MMR vaccination induces trained immunity via functional and metabolic reprogramming of γδ T cells

Abstract

The measles, mumps, and rubella (MMR) vaccine protects against all-cause mortality in children, but the immunological mechanisms mediating these effects are poorly known. We systematically investigated whether MMR can induce long-term functional changes in innate immune cells, a process termed trained immunity, that could at least partially mediate this heterologous protection. In a randomized, placebo-controlled trial, 39 healthy adults received either the MMR vaccine or a placebo. Using single-cell RNA-Seq, we found that MMR caused transcriptomic changes in CD14+ monocytes and NK cells, but most profoundly in γδ T cells. Monocyte function was not altered by MMR vaccination. In contrast, the function of γδ T cells was markedly enhanced by MMR vaccination, with higher production of TNF and IFN-γ, as well as upregulation of cellular metabolic pathways. In conclusion, we describe a trained immunity program characterized by modulation of γδ T cell function induced by MMR vaccination.

Keywords: Cellular immune response; Immunology; Innate immunity.

Figure 1. Study setup, plasma proteomics analysis after MMR vaccination, and WBC counts.

(A) Setup of the present randomized, placebo-controlled trial of MMR vaccination. M/F, males/females. (B) Volcano plot of Olink targeted proteomics (n = 1,289 analyzed proteins in total) in plasma, after MMR vaccination (n = 16). (C–F) Volcano plots of subcategories of the plasma proteome measured by Olink. In the volcano plots for the subpanels, the full panel is depicted in light gray as the background. The side plots in panels B–F show the relative expression values (NPX) of selected proteins in each (sub)panel. (G) Total and differentiated WBC counts, before and after vaccination in placebo- and MMR-vaccinated groups. An unadjusted P value of less than 0.05 is the cutoff for the volcano plots. P values for this figure were calculated using the Wilcoxon signed-rank test. T1, baseline; T2, one month after treatment.

Figure 2. Single-cell analysis of PBMCs following MMR vaccination.

(A) UMAP analysis of scRNA-Seq and snATAC-Seq of PBMCs. (B) Proportions of cell types annotated according to the scRNA-Seq data in placebo and MMR samples. (C) Top: Differentially expressed genes (scRNA seq) per cell type, between baseline (T1) and 1 month after placebo or MMR (T2).
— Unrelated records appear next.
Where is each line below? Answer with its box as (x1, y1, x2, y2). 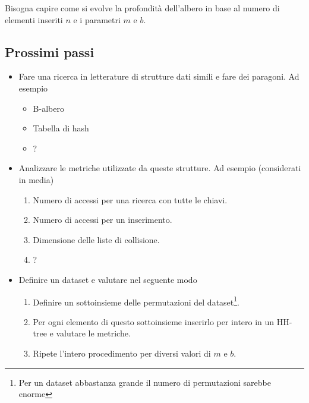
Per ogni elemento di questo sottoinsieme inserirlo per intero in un (33, 315, 275, 328)
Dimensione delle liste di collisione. (33, 233, 160, 245)
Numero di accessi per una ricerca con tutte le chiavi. (33, 193, 228, 206)
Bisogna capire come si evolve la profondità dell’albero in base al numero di (5, 2, 280, 14)
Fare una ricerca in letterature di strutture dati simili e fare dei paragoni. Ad (18, 70, 299, 83)
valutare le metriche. (56, 327, 131, 339)
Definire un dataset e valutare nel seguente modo (18, 273, 197, 285)
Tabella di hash (33, 122, 89, 134)
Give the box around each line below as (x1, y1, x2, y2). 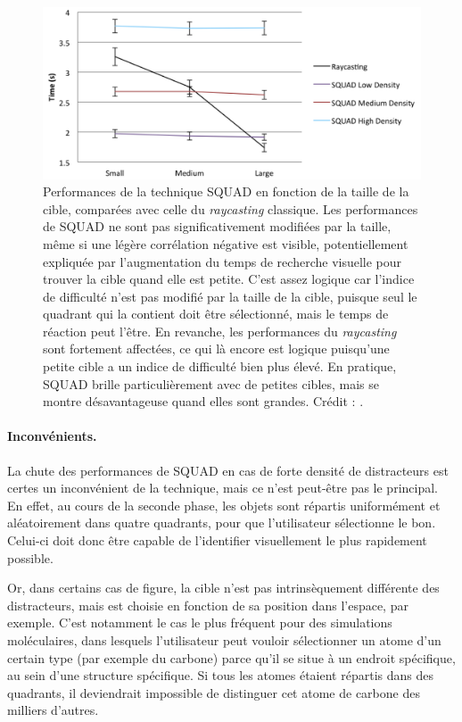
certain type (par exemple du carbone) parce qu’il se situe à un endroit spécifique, (7, 648, 456, 667)
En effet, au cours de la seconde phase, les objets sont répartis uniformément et (7, 495, 441, 514)
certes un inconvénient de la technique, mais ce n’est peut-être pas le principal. (7, 478, 438, 497)
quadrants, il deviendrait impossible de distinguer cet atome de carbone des (7, 683, 420, 701)
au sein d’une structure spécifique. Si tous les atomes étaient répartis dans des (7, 666, 433, 685)
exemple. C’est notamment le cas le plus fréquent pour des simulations (7, 613, 392, 632)
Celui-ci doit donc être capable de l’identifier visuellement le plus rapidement (7, 531, 427, 550)
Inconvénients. (7, 427, 97, 445)
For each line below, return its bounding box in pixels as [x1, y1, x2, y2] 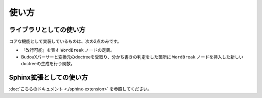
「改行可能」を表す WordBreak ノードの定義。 [21, 47, 115, 53]
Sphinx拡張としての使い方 [9, 73, 88, 82]
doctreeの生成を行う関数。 [21, 61, 75, 67]
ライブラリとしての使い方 [9, 26, 86, 34]
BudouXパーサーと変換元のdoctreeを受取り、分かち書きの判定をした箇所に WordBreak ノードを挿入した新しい [21, 54, 244, 60]
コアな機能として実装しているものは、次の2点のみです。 [9, 39, 122, 44]
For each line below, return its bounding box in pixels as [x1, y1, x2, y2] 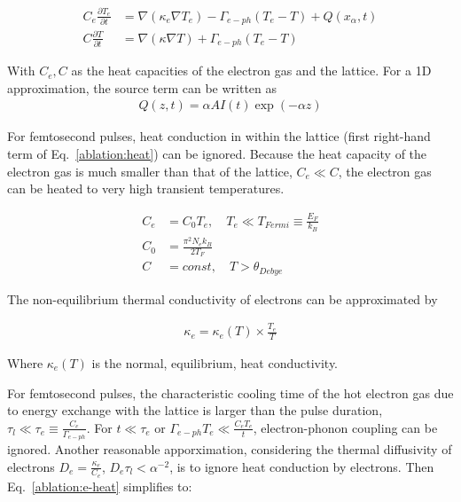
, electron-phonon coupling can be [253, 418, 438, 436]
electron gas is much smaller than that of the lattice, [7, 161, 293, 180]
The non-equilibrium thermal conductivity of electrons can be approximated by [7, 289, 438, 308]
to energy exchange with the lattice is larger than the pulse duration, [7, 401, 383, 420]
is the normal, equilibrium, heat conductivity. [91, 353, 339, 372]
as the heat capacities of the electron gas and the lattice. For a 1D [71, 61, 432, 80]
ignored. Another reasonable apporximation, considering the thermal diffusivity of [7, 439, 452, 458]
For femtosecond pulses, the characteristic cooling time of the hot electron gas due [7, 383, 454, 402]
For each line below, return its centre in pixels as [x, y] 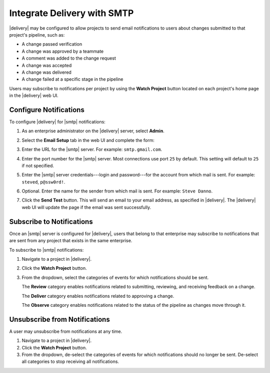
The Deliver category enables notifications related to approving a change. [98, 296]
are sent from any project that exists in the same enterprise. [71, 241]
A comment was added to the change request [69, 58]
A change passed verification [52, 44]
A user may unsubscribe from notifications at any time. [66, 331]
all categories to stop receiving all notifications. [70, 361]
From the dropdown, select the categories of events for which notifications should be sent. [115, 277]
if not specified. [38, 165]
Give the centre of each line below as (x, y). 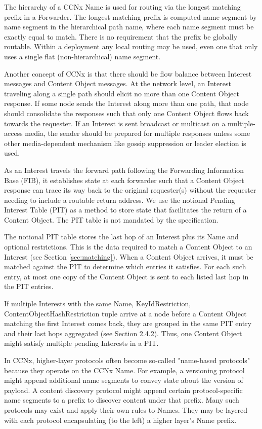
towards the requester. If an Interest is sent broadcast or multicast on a (115, 123)
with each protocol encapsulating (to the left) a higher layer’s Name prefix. (120, 420)
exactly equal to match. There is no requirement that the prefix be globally (121, 36)
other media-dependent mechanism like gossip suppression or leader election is (125, 143)
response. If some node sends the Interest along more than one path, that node (126, 103)
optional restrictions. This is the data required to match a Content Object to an (128, 247)
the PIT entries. (29, 286)
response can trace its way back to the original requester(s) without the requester (130, 190)
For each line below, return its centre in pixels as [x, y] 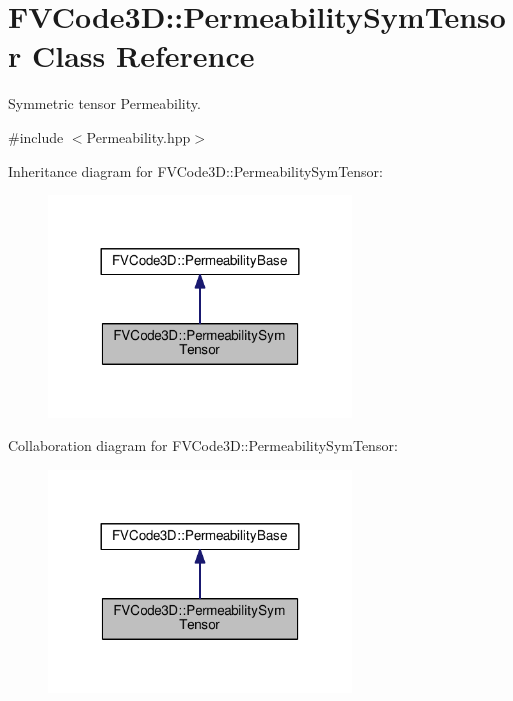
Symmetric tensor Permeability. [104, 103]
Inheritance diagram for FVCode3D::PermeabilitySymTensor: [196, 170]
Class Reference [143, 55]
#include [36, 136]
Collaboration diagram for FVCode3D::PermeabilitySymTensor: [203, 445]
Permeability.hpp [138, 136]
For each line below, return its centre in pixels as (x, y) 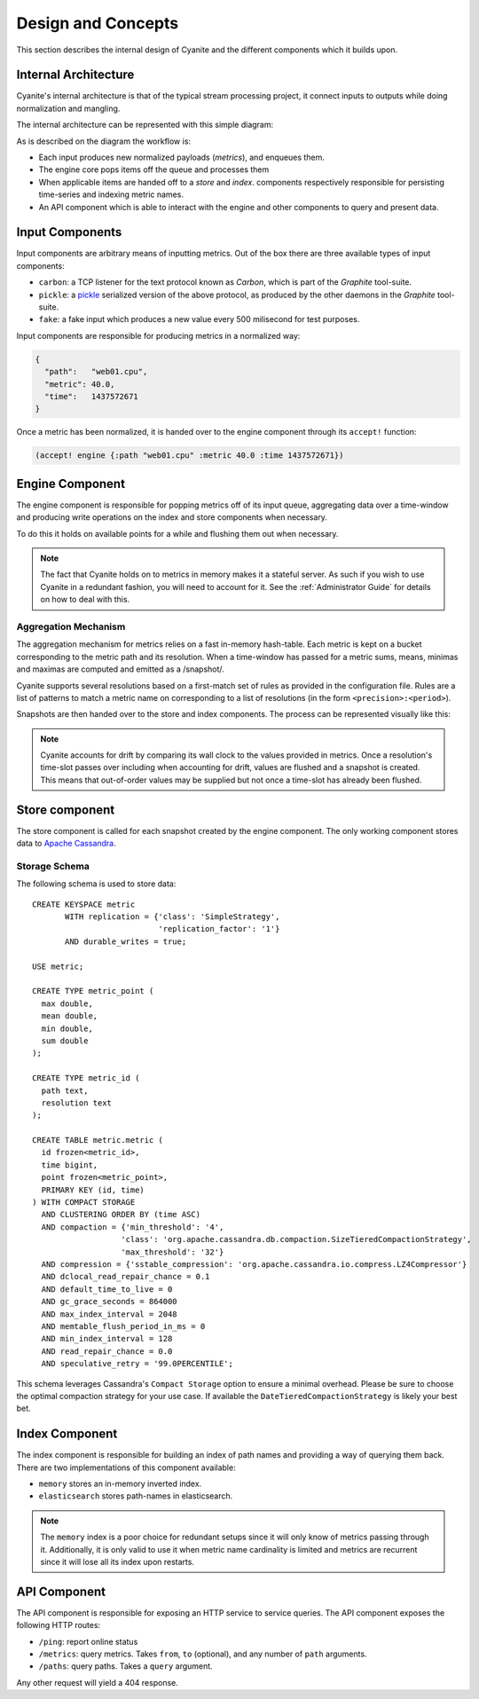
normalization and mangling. (68, 108)
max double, (67, 1003)
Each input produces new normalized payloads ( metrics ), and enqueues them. (182, 157)
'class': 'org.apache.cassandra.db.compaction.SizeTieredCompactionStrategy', (296, 1239)
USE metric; (58, 966)
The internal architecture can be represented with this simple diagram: (145, 125)
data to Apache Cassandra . (67, 844)
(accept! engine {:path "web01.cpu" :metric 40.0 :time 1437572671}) (189, 456)
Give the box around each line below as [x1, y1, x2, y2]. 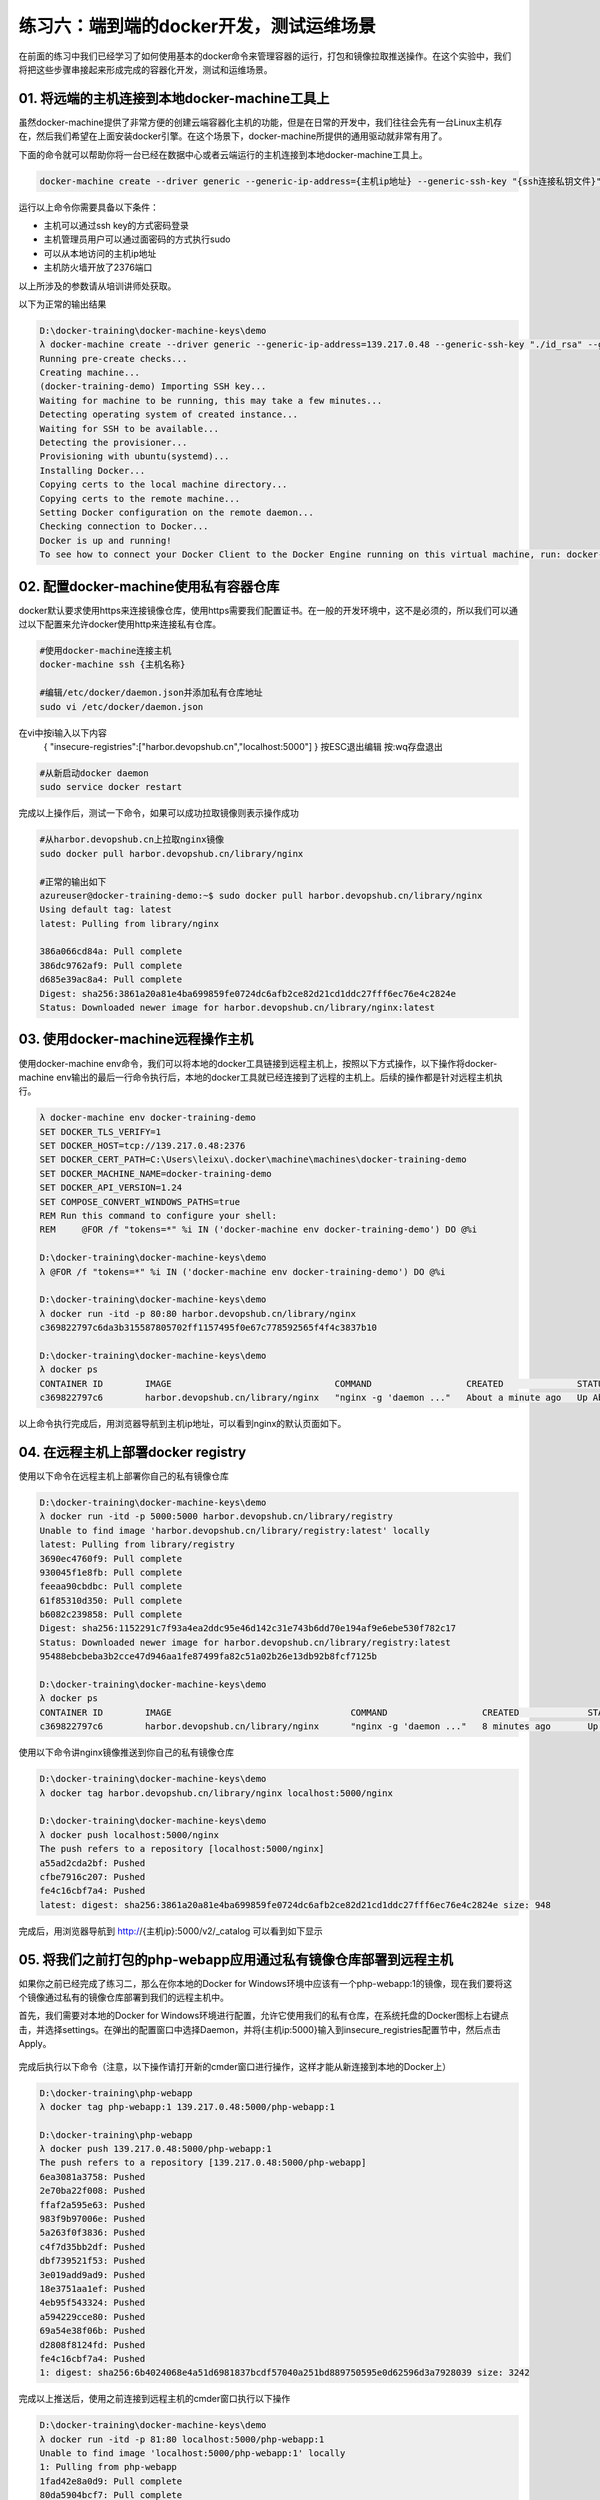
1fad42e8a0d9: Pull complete [39, 2475, 183, 2487]
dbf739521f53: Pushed [39, 2255, 146, 2267]
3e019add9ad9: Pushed [39, 2269, 146, 2280]
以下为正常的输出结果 [18, 298, 107, 310]
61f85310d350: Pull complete [39, 1595, 183, 1606]
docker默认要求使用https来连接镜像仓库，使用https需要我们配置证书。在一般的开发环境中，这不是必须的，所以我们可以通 [18, 604, 519, 616]
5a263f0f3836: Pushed [39, 2227, 146, 2239]
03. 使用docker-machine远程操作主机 [18, 1031, 254, 1048]
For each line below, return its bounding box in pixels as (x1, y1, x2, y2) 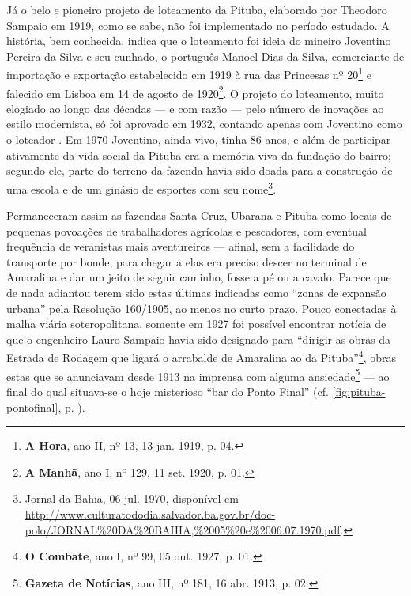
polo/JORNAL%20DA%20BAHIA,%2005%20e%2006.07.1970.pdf (25, 521, 341, 538)
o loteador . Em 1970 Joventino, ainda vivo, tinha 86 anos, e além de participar (6, 131, 391, 148)
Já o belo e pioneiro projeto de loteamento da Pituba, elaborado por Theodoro (6, 2, 387, 17)
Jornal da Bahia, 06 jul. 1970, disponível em (25, 490, 239, 507)
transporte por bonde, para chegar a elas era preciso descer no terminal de (6, 253, 367, 270)
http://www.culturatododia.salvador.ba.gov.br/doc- (25, 505, 276, 522)
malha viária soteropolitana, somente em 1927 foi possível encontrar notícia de (6, 315, 386, 332)
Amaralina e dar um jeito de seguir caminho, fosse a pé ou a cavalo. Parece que (6, 269, 391, 285)
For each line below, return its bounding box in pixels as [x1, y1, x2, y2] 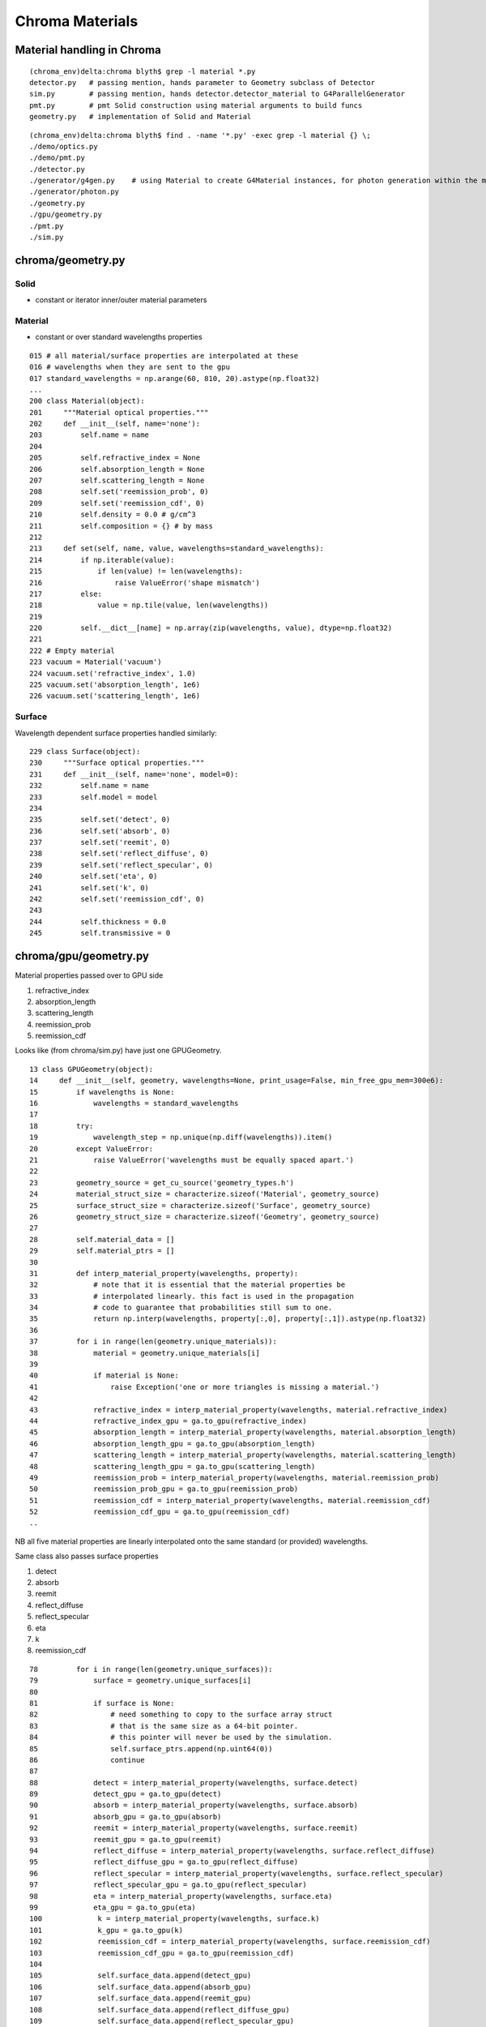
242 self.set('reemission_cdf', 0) [29, 894, 205, 904]
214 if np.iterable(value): [29, 555, 175, 564]
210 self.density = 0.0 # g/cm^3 [29, 510, 196, 519]
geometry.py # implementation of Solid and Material [29, 112, 252, 122]
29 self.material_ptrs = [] [29, 1246, 175, 1256]
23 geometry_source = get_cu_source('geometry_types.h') [29, 1178, 295, 1187]
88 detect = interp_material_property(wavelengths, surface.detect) [29, 1778, 359, 1787]
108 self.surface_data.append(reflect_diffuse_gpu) [29, 2005, 291, 2014]
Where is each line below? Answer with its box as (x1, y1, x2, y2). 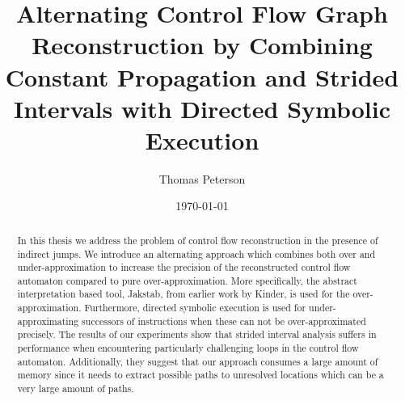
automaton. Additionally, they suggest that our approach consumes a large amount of (17, 354, 378, 368)
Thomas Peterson (158, 170, 246, 187)
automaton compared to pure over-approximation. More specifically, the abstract (17, 273, 357, 287)
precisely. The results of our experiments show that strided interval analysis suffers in (17, 327, 377, 341)
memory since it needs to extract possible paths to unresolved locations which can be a (17, 368, 384, 382)
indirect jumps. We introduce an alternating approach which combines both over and (17, 247, 376, 260)
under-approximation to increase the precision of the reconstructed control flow (17, 260, 351, 274)
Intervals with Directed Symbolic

Bottom: differentially accessible genes (snATAC-Seq) per cell type, between baseline (T1) and 1 month after placebo or MMR (T2).

Figure 3. Single-cell analysis of monocyte subpopulations and monocyte-associated cytokine production by PBMCs.

(A) UMAP analysis and subpopulation identification of scRNA-Seq and snATAC-Seq, specifically in monocytes. (B) Pathway enrichment of genes that were differentially expressed in monocytes after MMR vaccination. (C) Top 20 differentially expressed genes in monocytes following MMR vaccination, by time point and treatment group. (D–H) Monocyte-associated cytokines produced by PBMCs following diverse stimulations; the data are expressed as log₂ fold changes between baseline and 1 month after treatment. P values for D–H were calculated using the Mann-Whitney U test. Box plots were drawn as follows: lower and upper hinges indicate the 25th and 75th percentiles; whiskers indicate the hinge plus 1.5 times the IQR; and the line in the box indicates the median.

Figure 4. Single-cell analysis of γδ T cell populations.

(A) UMAP analysis and subpopulation identification of scRNA-Seq and snATAC-Seq, specifically in γδ T cells. (B) Pathway enrichment analysis of genes that were differentially expressed in γδ T cells after MMR vaccination. (C) Top 20 differentially expressed genes in γδ T cells following MMR vaccination, by time point and treatment group.

Figure 5. Functional and metabolic characterization of Vδ2 cells following MMR vaccination.

(A) Percentage of Vδ2 T cells in isolated PBMCs. (B) Percentage of Vδ2 T cells that produced TNF or IFN-γ following CD3/CD28 stimulation. (C) Percentage of Vδ2 T cells expressing markers of cytotoxic granule release (CD107a) or production (perforin and GZMB). Metabolic parameters by modified SCENITH (https://www.scenith.com), calculated as in Argüello et al. (24): (D) puromycin incorporation, (E) fatty acid oxidation/amino acid oxidation (FAO/AAO) capacity, (F) glycolytic capacity, (G) mitochondrial dependence, and (H) glucose dependence. All parameters were measured by flow cytometry. P values were calculated using the Wilcoxon signed-rank test. Box plots were drawn as follows: lower and upper hinges indicate the 25th and 75th percentiles; whiskers indicate the hinge plus 1.5 times the IQR; and the line in the box indicates the median.